The Bernasconi Institute is an architecturally-significant primary school in the Parque Patricios section of Buenos Aires.

Overview

An estate on an eight-hectare (20 acre) property in Buenos Aires' southside became the site of a homemade museum in 1866, when 14-year-old Francisco Moreno and his father classified and mounted their extensive collection of fossils and artifacts, gathered in excursions along the vast lot. Following his landmark exploration of Patagonia during the 1870s and '80s, Moreno established a charitable school at the estate, soon becoming a magnet for the largely underprivileged children of the Nueva Pompeya area. Selling the property to Swiss Italian shoe manufacturer Félix Bernasconi, Moreno's dream for a landmark school at the site was included by the Swiss industrialist in his will.
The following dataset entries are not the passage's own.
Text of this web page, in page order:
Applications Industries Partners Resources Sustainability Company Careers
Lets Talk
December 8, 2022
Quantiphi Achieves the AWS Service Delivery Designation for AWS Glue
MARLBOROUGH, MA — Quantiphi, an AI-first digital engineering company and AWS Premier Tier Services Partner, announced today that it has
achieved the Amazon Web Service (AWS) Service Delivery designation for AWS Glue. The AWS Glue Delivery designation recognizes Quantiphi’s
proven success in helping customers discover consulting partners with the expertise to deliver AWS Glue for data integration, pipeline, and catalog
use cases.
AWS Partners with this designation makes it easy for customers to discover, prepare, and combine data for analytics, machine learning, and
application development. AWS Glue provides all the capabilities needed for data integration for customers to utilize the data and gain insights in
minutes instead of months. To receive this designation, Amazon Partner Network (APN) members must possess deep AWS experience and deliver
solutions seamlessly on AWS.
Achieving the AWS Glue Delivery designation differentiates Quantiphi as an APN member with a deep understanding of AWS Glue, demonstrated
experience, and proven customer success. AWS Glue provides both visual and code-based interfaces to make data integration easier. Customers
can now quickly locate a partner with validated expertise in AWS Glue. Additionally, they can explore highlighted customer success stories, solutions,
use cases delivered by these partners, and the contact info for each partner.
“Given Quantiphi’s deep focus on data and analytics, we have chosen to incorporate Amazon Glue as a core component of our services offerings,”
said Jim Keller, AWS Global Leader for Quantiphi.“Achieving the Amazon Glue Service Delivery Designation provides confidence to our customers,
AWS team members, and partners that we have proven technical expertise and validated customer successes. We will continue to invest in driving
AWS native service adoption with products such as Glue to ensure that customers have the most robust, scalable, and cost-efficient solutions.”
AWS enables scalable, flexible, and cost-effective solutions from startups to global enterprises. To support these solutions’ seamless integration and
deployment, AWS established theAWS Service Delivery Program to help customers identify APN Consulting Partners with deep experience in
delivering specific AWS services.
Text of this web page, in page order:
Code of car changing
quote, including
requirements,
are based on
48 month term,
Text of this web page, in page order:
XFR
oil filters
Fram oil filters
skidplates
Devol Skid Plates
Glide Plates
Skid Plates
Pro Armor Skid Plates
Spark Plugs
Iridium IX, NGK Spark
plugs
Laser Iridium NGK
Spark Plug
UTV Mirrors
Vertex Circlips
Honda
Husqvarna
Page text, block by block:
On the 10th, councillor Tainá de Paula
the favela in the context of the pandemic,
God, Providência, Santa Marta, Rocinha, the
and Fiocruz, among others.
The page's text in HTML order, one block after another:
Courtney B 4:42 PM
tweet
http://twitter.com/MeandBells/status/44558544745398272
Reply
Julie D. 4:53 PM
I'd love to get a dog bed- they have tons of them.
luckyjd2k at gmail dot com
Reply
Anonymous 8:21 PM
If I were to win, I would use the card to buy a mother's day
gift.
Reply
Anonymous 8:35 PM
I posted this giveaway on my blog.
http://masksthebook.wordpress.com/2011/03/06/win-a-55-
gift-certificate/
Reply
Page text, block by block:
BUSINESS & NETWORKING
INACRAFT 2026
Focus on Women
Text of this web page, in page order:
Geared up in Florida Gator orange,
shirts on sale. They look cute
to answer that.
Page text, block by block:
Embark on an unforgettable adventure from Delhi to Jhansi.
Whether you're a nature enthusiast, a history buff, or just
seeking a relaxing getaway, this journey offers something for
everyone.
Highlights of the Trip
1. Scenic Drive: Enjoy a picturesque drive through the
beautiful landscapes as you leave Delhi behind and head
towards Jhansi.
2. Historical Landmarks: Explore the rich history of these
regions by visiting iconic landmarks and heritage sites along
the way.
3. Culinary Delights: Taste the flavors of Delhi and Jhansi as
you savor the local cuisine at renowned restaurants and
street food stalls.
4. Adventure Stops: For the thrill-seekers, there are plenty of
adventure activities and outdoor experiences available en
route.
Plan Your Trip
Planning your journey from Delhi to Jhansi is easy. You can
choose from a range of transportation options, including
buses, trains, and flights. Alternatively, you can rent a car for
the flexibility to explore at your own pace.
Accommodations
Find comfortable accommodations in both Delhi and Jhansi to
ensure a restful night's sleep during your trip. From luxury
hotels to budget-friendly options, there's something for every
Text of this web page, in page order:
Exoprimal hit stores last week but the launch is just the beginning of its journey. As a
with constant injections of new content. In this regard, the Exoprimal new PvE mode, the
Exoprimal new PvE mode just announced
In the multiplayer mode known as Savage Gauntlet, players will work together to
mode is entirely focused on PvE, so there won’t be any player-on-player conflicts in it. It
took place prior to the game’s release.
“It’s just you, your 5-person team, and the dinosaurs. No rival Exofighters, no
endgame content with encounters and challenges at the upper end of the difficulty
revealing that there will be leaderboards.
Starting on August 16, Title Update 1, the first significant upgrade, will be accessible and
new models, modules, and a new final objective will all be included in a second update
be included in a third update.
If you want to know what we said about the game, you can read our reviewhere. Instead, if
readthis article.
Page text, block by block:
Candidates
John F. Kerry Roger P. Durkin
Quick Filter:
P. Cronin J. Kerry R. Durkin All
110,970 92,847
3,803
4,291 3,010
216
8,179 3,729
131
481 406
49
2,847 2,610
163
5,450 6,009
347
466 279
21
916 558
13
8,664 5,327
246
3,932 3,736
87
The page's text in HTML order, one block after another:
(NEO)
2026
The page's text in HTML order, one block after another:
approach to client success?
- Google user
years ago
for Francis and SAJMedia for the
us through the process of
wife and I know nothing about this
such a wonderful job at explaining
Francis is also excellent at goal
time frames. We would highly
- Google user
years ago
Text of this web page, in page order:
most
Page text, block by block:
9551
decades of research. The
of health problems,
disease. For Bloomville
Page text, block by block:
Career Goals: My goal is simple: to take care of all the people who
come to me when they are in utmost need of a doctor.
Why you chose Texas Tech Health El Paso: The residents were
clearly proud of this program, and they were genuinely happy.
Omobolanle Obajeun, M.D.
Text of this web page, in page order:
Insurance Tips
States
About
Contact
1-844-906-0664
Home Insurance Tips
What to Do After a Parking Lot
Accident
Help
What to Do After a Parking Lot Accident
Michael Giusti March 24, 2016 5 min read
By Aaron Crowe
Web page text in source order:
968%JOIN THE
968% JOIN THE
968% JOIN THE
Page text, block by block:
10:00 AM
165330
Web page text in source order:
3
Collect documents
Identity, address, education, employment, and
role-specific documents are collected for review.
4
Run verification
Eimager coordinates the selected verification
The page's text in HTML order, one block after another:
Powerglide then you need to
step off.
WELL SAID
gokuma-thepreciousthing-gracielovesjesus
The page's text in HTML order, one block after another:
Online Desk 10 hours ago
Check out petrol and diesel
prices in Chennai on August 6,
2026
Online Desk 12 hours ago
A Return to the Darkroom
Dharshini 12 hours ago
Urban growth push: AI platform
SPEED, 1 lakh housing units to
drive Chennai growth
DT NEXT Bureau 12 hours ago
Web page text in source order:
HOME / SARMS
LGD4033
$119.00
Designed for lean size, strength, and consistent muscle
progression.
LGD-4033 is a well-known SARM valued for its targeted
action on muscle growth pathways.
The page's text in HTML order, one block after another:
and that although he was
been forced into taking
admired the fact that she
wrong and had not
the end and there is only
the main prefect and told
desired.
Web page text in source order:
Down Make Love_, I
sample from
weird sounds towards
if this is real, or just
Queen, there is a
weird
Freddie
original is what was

Bernasconi's death in 1914 was followed by lobbying for federal contributions to the project on the part of Moreno, who leveraged the prestige he earned in his role in the Boundary treaty of 1881 between Chile and Argentina and as Assistant Director of the National Education Council to secure funding for the new school.

Passed the Argentine Congress in 1918, Law 1420 provided the needed appropriations, and on 26 September 1921, the cornerstone was laid in a ceremony led by President Hipólito Yrigoyen. Designed by local architect Juan Waldrorp, the eclectic, Italianate-influenced building would be the largest school built in Buenos Aires to that point, and measured 140 m (460 ft) in length.

Inaugurated in April 1929, the Bernasconi Institute featured a carillon tower, two, 1200 m² (13,000 ft²) patios, two heated indoor pools, an auditorium seating 370. It would also include archaeological and natural science museumsthe Museo Geográfico Dr. Juan B. Terán and the Museo de Ciencias Naturales Dr. Ángel Gallardocreated largely with exhibits drawn from Moreno's vast collections (housed mainly in the La Plata Museum, which he directed until his death in 1919).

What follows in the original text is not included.